--- EXERCISE DATA Enclosed Below ---

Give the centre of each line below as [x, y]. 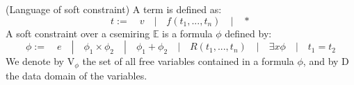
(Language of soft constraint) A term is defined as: [114, 9]
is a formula [187, 33]
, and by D [326, 61]
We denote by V [40, 61]
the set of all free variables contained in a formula [188, 61]
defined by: [248, 33]
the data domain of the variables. [77, 75]
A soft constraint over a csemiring [78, 33]
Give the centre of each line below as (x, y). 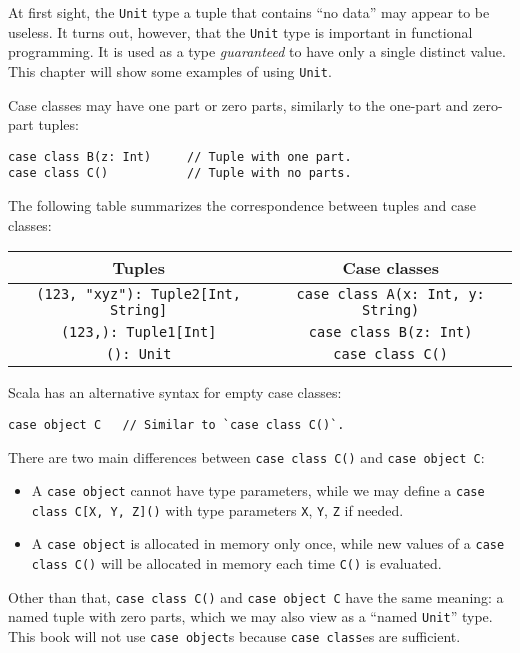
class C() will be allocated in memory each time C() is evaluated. (236, 563)
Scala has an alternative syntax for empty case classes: (175, 392)
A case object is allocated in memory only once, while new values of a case (268, 543)
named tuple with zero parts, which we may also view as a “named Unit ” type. (250, 616)
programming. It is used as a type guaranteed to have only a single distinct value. (257, 51)
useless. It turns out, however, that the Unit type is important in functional (240, 31)
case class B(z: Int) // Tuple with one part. (180, 156)
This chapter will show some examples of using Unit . (170, 70)

--- End of Enclosed EXERCISE DATA ---

WHAT YOU NEED TO DO: Your reply should hold every line from the data that contains "constraint", copied in full.

EXERCISE SOLUTION:
(Language of soft constraint) A term is defined as: [114, 9]
A soft constraint over a csemiring [78, 33]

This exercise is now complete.